**TASK INSTRUCTIONS**
Leaving out every picture, copy the lines of the data exactly, from the first through the line containing "Russkogo Yazyka I".

**TASK MATERIAL**
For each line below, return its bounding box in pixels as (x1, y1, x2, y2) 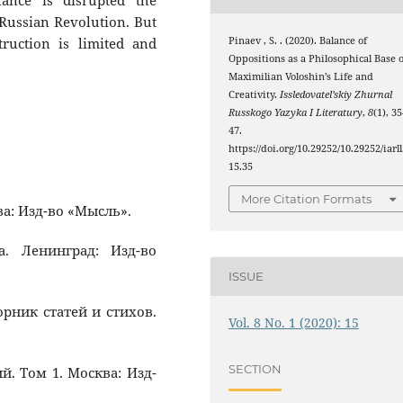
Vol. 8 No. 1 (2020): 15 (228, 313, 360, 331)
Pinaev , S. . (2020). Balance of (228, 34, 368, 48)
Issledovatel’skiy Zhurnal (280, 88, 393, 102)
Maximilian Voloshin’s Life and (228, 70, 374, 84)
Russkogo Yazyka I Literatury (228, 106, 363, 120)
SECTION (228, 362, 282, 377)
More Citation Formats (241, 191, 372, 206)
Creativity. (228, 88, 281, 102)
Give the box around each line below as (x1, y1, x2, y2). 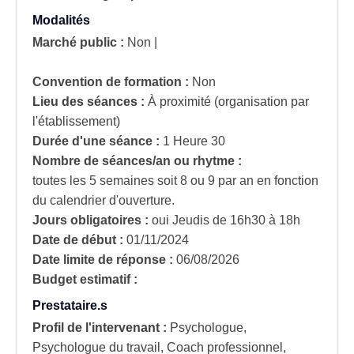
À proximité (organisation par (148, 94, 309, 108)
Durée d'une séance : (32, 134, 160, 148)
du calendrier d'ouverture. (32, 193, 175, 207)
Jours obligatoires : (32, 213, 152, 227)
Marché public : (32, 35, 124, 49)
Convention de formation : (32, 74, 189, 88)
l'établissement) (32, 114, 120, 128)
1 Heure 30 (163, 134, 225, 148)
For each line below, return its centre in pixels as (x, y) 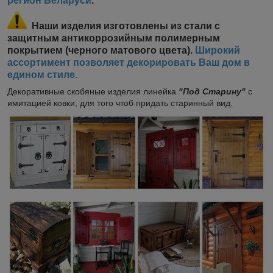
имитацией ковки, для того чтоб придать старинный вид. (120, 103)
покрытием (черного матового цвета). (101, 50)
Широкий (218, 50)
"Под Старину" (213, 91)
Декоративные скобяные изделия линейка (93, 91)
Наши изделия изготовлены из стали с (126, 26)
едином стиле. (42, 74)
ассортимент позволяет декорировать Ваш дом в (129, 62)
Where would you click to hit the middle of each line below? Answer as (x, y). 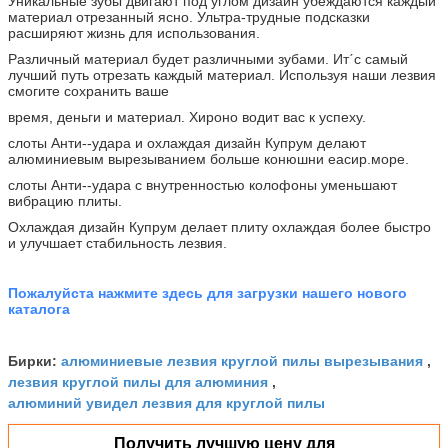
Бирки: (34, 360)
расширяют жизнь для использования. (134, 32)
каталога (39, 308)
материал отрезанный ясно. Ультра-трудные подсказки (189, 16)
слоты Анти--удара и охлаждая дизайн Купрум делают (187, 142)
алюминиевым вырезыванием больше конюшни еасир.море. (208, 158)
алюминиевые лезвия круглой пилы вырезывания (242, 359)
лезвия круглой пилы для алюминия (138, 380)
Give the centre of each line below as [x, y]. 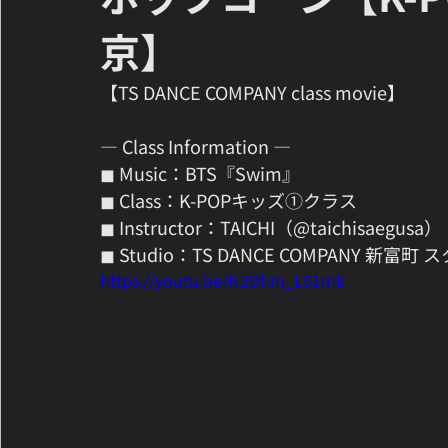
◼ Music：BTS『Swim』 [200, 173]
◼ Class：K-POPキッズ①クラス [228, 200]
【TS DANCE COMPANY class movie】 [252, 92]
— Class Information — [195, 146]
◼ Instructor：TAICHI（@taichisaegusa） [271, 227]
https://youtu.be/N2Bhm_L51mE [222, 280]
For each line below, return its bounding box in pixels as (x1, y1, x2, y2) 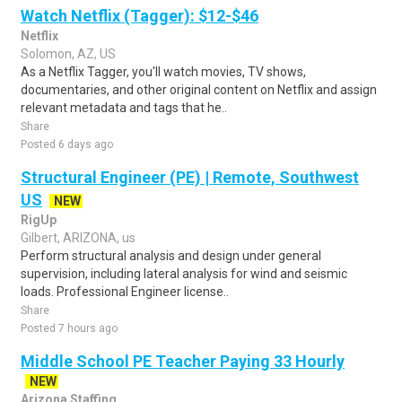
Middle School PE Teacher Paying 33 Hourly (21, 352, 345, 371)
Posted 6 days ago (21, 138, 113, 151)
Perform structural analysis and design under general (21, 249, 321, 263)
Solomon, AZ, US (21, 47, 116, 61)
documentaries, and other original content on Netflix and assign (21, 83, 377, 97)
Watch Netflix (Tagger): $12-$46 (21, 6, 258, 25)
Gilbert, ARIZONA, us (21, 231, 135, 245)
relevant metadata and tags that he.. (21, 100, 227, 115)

**RESULT FOR THIS EXERCISE**
For each line below, return its bounding box in pixels as (x1, y1, x2, y2) 
Vol. 8 No. 1 (2020): 15 (228, 313, 360, 331)
Pinaev , S. . (2020). Balance of (228, 34, 368, 48)
Issledovatel’skiy Zhurnal (280, 88, 393, 102)
Maximilian Voloshin’s Life and (228, 70, 374, 84)
Russkogo Yazyka I Literatury (228, 106, 363, 120)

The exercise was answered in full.